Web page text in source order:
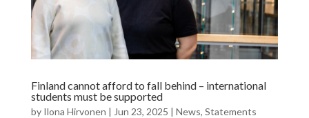
Finland cannot afford to fall behind – international
students must be supported
by Ilona Hirvonen | Jun 23, 2025 | News, Statements
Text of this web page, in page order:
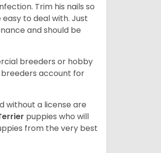
Trim his nails so
to deal with. Just
and should be
breeders or hobby
account for
without a license are
puppies who will
from the very best
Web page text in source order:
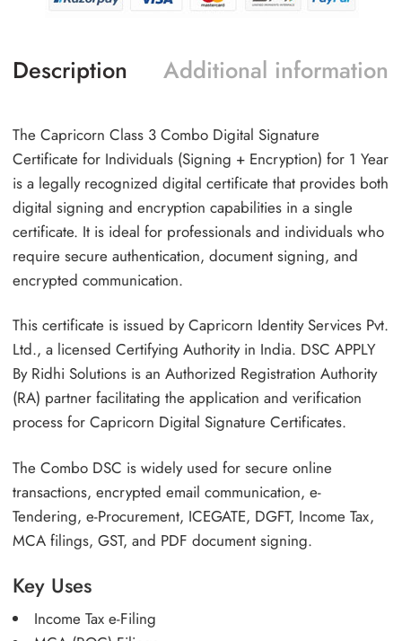
Description Additional information
The Capricorn Class 3 Combo Digital Signature
Certificate for Individuals (Signing + Encryption) for 1 Year
is a legally recognized digital certificate that provides both
digital signing and encryption capabilities in a single
certificate. It is ideal for professionals and individuals who
require secure authentication, document signing, and
encrypted communication.
This certificate is issued by Capricorn Identity Services Pvt.
Ltd., a licensed Certifying Authority in India. DSC APPLY
By Ridhi Solutions is an Authorized Registration Authority
(RA) partner facilitating the application and verification
process for Capricorn Digital Signature Certificates.
The Combo DSC is widely used for secure online
transactions, encrypted email communication, e-
Tendering, e-Procurement, ICEGATE, DGFT, Income Tax,
MCA filings, GST, and PDF document signing.
Key Uses
Income Tax e-Filing
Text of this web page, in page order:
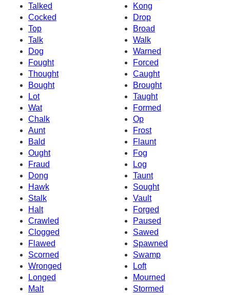
Talked
Kong
Cocked
Drop
Top
Broad
Talk
Walk
Dog
Warned
Fought
Forced
Thought
Caught
Bought
Brought
Lot
Taught
Wat
Formed
Chalk
Op
Aunt
Frost
Bald
Flaunt
Ought
Fog
Fraud
Log
Dong
Taunt
Hawk
Sought
Stalk
Vault
Halt
Forged
Crawled
Paused
Clogged
Sawed
Flawed
Spawned
Scorned
Swamp
Wronged
Loft
Longed
Mourned
Malt
Stormed
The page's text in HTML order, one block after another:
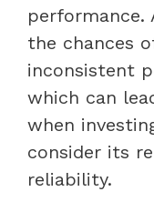
performance.
the chances
inconsistent
which can
when
consider its
reliability.
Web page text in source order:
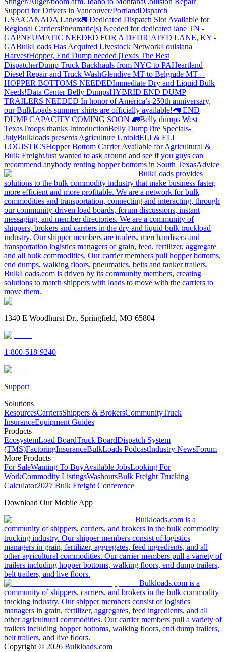
Support for Drivers in Vancouver/PortlandDispatch
USA/CANADA Lanes🚛 Dedicated Dispatch Slot Available for
Regional CarriersPneumatic(s) Needed for dedicated lane TN -
GAPNEUMATIC NEEDED FOR A DEDICATED LANE, KY -
GABulkLoads Has Acquired Livestock NetworkLouisiana
HarvestHopper, End Dump needed |Texas The Best
DispatcherDump Truck Backhauls from NYC to PAHeartland
Diesel Repair and Truck WashGlendive MT to Belgrade MT --
HOPPER BOTTOMS NEEDEDImmediate Dry and Liquid Bulk
Needs!Data Center Belly DumpsHYBRID END DUMP
TRAILERS NEEDED In honor of America’s 250th anniversary,
our BulkLoads summer shirts are officially available!🚛 END
DUMP CAPACITY COMING SOON 🚛Belly dumps West
TexasTroops thanks IntroductionBelly DumpTire Specials-
JulyBulkloads presents Agriculture UntoldELI & ELI
LOGISTICSHopper Bottom Carrier Available for Agricultural &
Bulk FreightJust wanted to ask around and see if you guys can
recommend anybody renting hopper bottoms in South TexasAdvice
BulkLoads provides
solutions to the bulk commodity industry that make business faster,
more efficient and more profitable. We are a network for bulk
commodities and transportation, connecting and interacting, through
our community-driven load boards, forum discussions, instant
messaging, and member directories. We are a community of
shippers, brokers and carriers in the dry and liquid bulk truckload
industry. Our shipper members are traders, merchandisers and
transportation logistics managers of grain, feed, fertilizer, aggregate
and all bulk commodities. Our carrier members pull hopper bottoms,
end dumps, walking floors, pneumatics, belts and tanker trailers.
BulkLoads.com is driven by its community members, creating
solutions to match shippers with loads to move with the carriers to
move them.
1340 E Woodhurst Dr., Springfield, MO 65804
1-800-518-9240
Support
Solutions
ResourcesCarriersShippers & BrokersCommunityTruck
InsuranceEquipment Guides
Products
EcosystemLoad BoardTruck BoardDispatch System
(TMS)FactoringInsuranceBulkLoads PodcastIndustry NewsForum
More Products
For SaleWanting To BuyAvailable JobsLooking For
WorkCommodity ListingsWashoutsBulk Freight Trucking
Calculator2027 Bulk Freight Conference
Download Our Mobile App
Bulkloads.com is a
community of shippers, carriers, and brokers in the bulk commodity
trucking industry. Our shipper members consist of logistics
managers in grain, fertilizer, aggregates, feed ingredients, and all
other agricultural commodities. Our carrier members pull a variety of
trailers including hopper bottoms, walking floors, end dump trailers,
belt trailers, and live floors.
Bulkloads.com is a
community of shippers, carriers, and brokers in the bulk commodity
trucking industry. Our shipper members consist of logistics
managers in grain, fertilizer, aggregates, feed ingredients, and all
other agricultural commodities. Our carrier members pull a variety of
trailers including hopper bottoms, walking floors, end dump trailers,
belt trailers, and live floors.
Copyright © 2026 Bulkloads.com
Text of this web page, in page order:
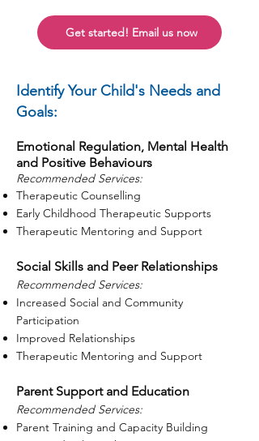
Get started! Email us now
Identify Your Child's Needs and
Goals:
Emotional Regulation, Mental Health
and Positive Behaviours
Recommended Services:
Therapeutic Counselling
Early Childhood Therapeutic Supports
Therapeutic Mentoring and Support
Social Skills and Peer Relationships
Recommended Services:
Increased Social and Community
Participation
Improved Relationships
Therapeutic Mentoring and Support
Parent Support and Education
Recommended Services:
Parent Training and Capacity Building
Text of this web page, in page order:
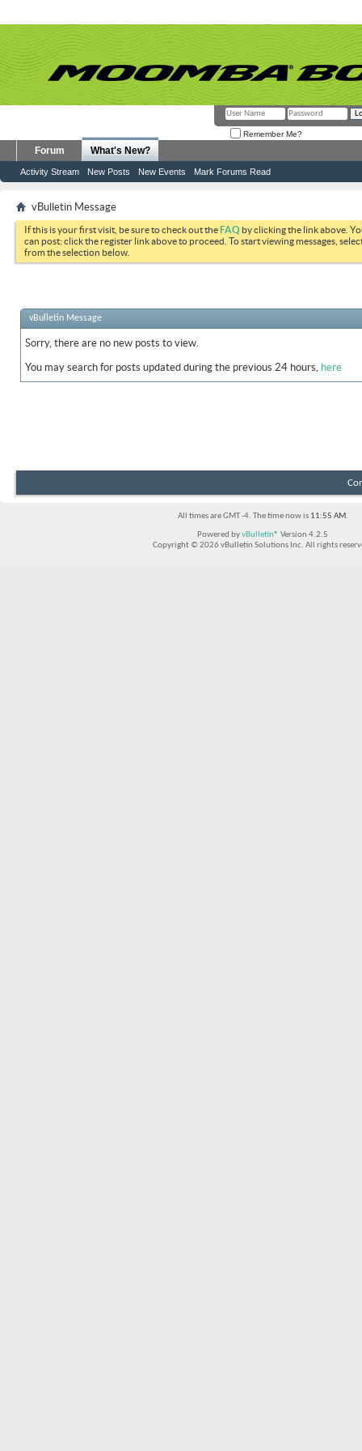
Remember Me?
Forum What's New?
Activity Stream New Posts New Events Mark Forums Read
vBulletin Message
If this is your first visit, be sure to check out theFAQ by clicking the link above.
can post: click the register link above to proceed. To start viewing messages,
from the selection below.
vBulletin Message
Sorry, there are no new posts to view.
You may search for posts updated during the previous 24 hours, here
All times are GMT -4. The time now is 11:55 AM.
Powered byvBulletin® Version 4.2.5
Copyright © 2026 vBulletin Solutions Inc. All rights
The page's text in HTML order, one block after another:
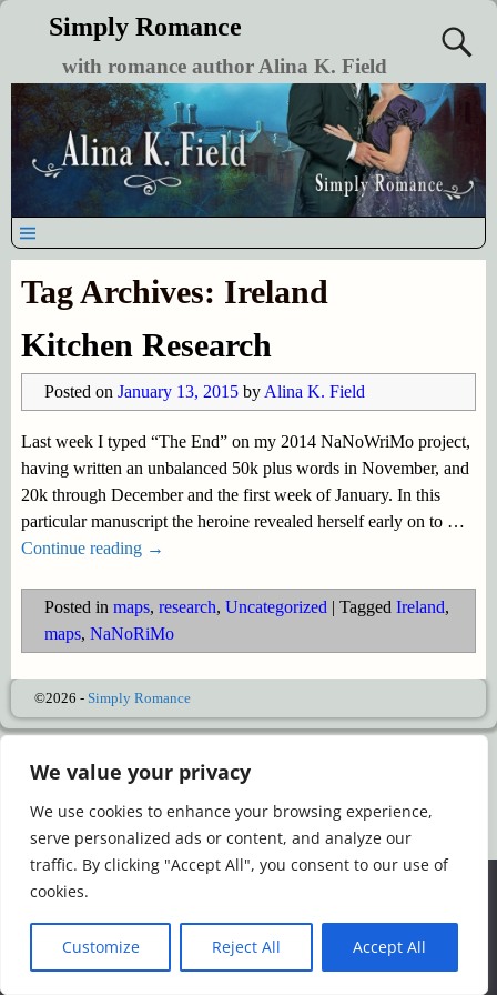
We value your privacy
We use cookies to enhance your browsing experience,
serve personalized ads or content, and analyze our
traffic. By clicking "Accept All", you consent to our use of
cookies.
Customize Reject All Accept All
Simply Romance
with romance author Alina K. Field
Tag Archives: Ireland
Kitchen Research
Posted on January 13, 2015 by Alina K. Field
Last week I typed “The End” on my 2014 NaNoWriMo project,
having written an unbalanced 50k plus words in November, and
20k through December and the first week of January. In this
particular manuscript the heroine revealed herself early on to …
Continue reading →
Posted in maps, research, Uncategorized | Tagged Ireland,
maps, NaNoRiMo
©2026 - Simply Romance
We use cookies to ensure that we give you the best
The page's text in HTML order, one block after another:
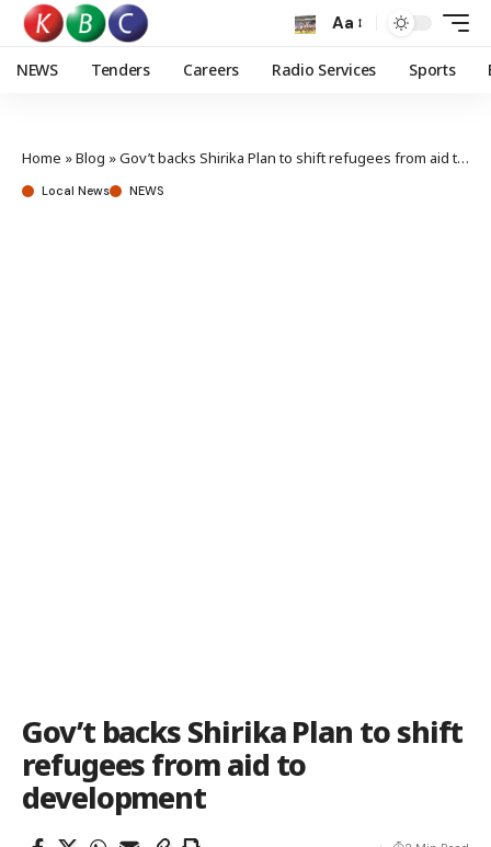
Aa
NEWS Tenders Careers Radio Services Sports
Home »Blog »Gov’t backs Shirika Plan to shift refugees from aid to development
Local News NEWS
Gov’t backs Shirika Plan to shift
refugees from aid to
development
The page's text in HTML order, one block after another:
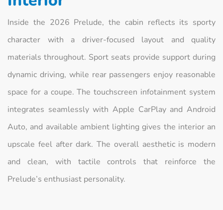
Inside the 2026 Prelude, the cabin reflects its sporty
character with a driver-focused layout and quality
materials throughout. Sport seats provide support during
dynamic driving, while rear passengers enjoy reasonable
space for a coupe. The touchscreen infotainment system
integrates seamlessly with Apple CarPlay and Android
Auto, and available ambient lighting gives the interior an
upscale feel after dark. The overall aesthetic is modern
and clean, with tactile controls that reinforce the
Prelude’s enthusiast personality.
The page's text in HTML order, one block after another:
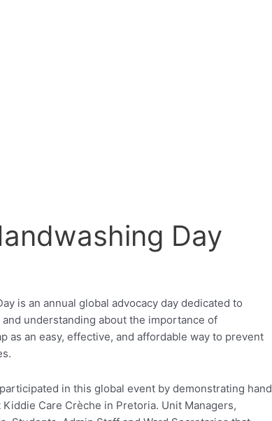
Day
is an annual global advocacy day dedicated to
understanding about the importance of
as an easy, effective, and affordable way to prevent
in this global event by demonstrating hand
Care Crèche in Pretoria. Unit Managers,
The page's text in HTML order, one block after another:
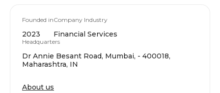
Founded in
2023
Company Industry
Financial Services
Headquarters
Dr Annie Besant Road, Mumbai, - 400018,
Maharashtra, IN
About us
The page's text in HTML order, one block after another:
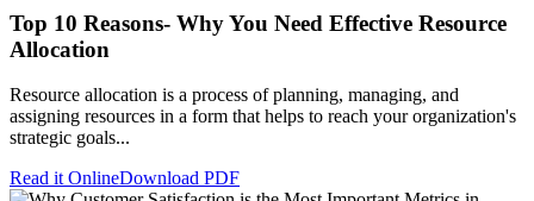
Top 10 Reasons- Why You Need Effective Resource
Allocation
Resource allocation is a process of planning, managing, and
assigning resources in a form that helps to reach your organization's
strategic goals...
Read it OnlineDownload PDF
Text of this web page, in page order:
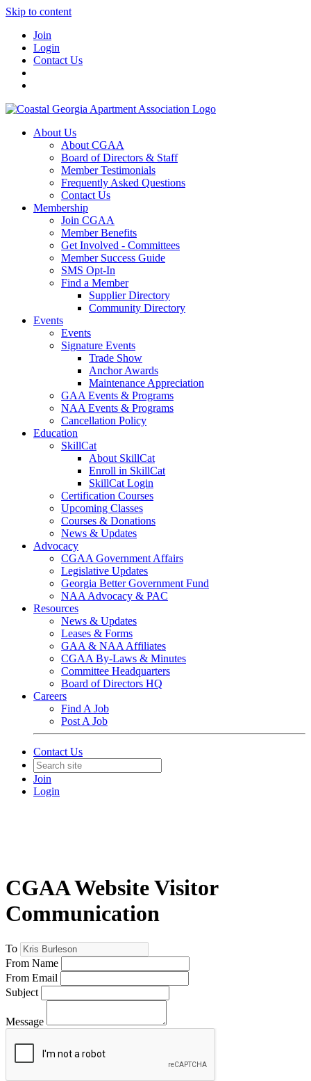
Skip to content
Join
Login
Contact Us
About Us
About CGAA
Board of Directors & Staff
Member Testimonials
Frequently Asked Questions
Contact Us
Membership
Join CGAA
Member Benefits
Get Involved - Committees
Member Success Guide
SMS Opt-In
Find a Member
Supplier Directory
Community Directory
Events
Events
Signature Events
Trade Show
Anchor Awards
Maintenance Appreciation
GAA Events & Programs
NAA Events & Programs
Cancellation Policy
Education
SkillCat
About SkillCat
Enroll in SkillCat
SkillCat Login
Certification Courses
Upcoming Classes
Courses & Donations
News & Updates
Advocacy
CGAA Government Affairs
Legislative Updates
Georgia Better Government Fund
NAA Advocacy & PAC
Resources
News & Updates
Leases & Forms
GAA & NAA Affiliates
CGAA By-Laws & Minutes
Committee Headquarters
Board of Directors HQ
Careers
Find A Job
Post A Job
Contact Us
Join
Login
CGAA Website Visitor
Communication
To
From Name
From Email
Subject
Message
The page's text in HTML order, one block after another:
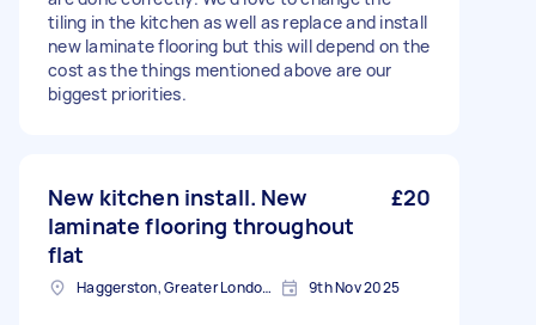
tiling in the kitchen as well as replace and install
new laminate flooring but this will depend on the
cost as the things mentioned above are our
biggest priorities.
New kitchen install. New
laminate flooring throughout
flat
£20
Haggerston, Greater London, E2 9th Nov 2025
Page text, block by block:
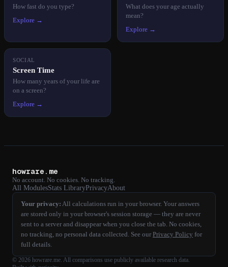
How fast do you type?
Explore →
What does your age actually
mean?
Explore →
SOCIAL
Screen Time
How many years of your life are
on a screen?
Explore →
howrare.me
No account. No cookies. No tracking.
All ModulesStats LibraryPrivacyAbout
Your privacy: All calculations run in your browser. Your answers
are stored only in your browser's session storage — they are never
sent to a server and disappear when you close the tab. No cookies,
no tracking, no personal data collected. See our Privacy Policy for
full details.
© 2026 howrare.me. All comparisons use publicly available research data.
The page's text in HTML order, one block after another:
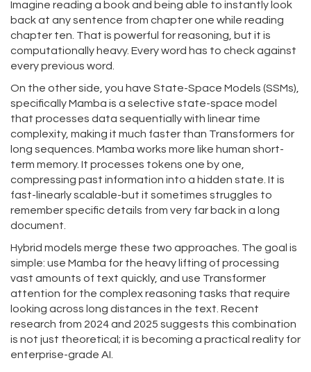
Imagine reading a book and being able to instantly look
back at any sentence from chapter one while reading
chapter ten. That is powerful for reasoning, but it is
computationally heavy. Every word has to check against
every previous word.
On the other side, you have State-Space Models (SSMs),
specificallyMamba is a selective state-space model
that processes data sequentially with linear time
complexity, making it much faster than Transformers for
long sequences . Mamba works more like human short-
term memory. It processes tokens one by one,
compressing past information into a hidden state. It is
fast-linearly scalable-but it sometimes struggles to
remember specific details from very far back in a long
document.
Hybrid models merge these two approaches. The goal is
simple: use Mamba for the heavy lifting of processing
vast amounts of text quickly, and use Transformer
attention for the complex reasoning tasks that require
looking across long distances in the text. Recent
research from 2024 and 2025 suggests this combination
is not just theoretical; it is becoming a practical reality for
enterprise-grade AI.
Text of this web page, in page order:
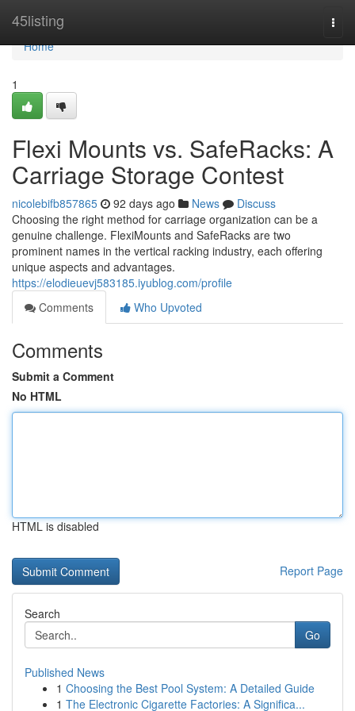
45listing
Home
Home
1
Flexi Mounts vs. SafeRacks: A
Carriage Storage Contest
nicolebifb857865 92 days ago News
Discuss
Choosing the right method for carriage organization can be a
genuine challenge. FlexiMounts and SafeRacks are two
prominent names in the vertical racking industry, each offering
unique aspects and advantages.
https://elodieuevj583185.iyublog.com/profile
Comments
Who Upvoted
Comments
Submit a Comment
No HTML
HTML is disabled
Report Page
Search
Go
Published News
1 Choosing the Best Pool System: A Detailed Guide
1 The Electronic Cigarette Factories: A Significa...
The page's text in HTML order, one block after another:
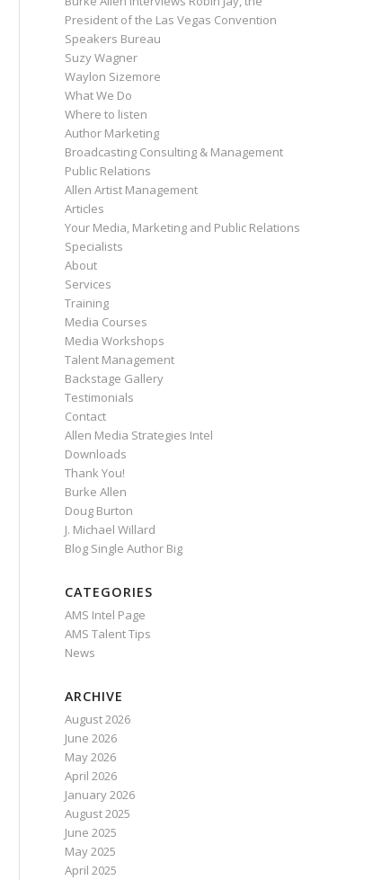
President of the Las Vegas Convention
Speakers Bureau
Suzy Wagner
Waylon Sizemore
What We Do
Where to listen
Author Marketing
Broadcasting Consulting & Management
Public Relations
Allen Artist Management
Articles
Your Media, Marketing and Public Relations
Specialists
About
Services
Training
Media Courses
Media Workshops
Talent Management
Backstage Gallery
Testimonials
Contact
Allen Media Strategies Intel
Downloads
Thank You!
Burke Allen
Doug Burton
J. Michael Willard
Blog Single Author Big
CATEGORIES
AMS Intel Page
AMS Talent Tips
News
ARCHIVE
August 2026
June 2026
May 2026
April 2026
January 2026
August 2025
June 2025
May 2025
April 2025
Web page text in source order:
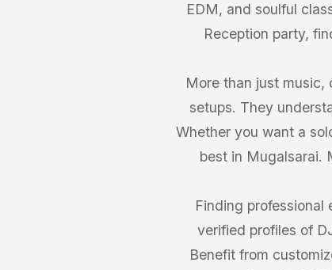
EDM, and soulful
Reception party,
More than just
setups. They
Whether you want a
best in Mugalsarai.
Finding
verified profiles of
Benefit from
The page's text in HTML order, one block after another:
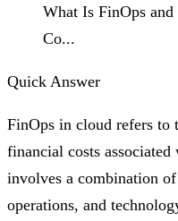
What Is FinOps
Co...
Quick Answer
FinOps in cloud refers to
financial costs
involves a combination
operations, and
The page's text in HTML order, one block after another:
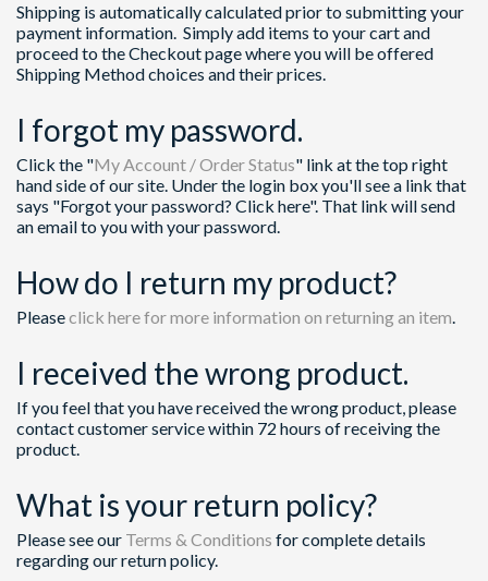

» Exercise directions
Report every line containing the word "Choosing" from the listing above.

» Answer to the exercise
Choosing the right method for carriage organization can be a
1 Choosing the Best Pool System: A Detailed Guide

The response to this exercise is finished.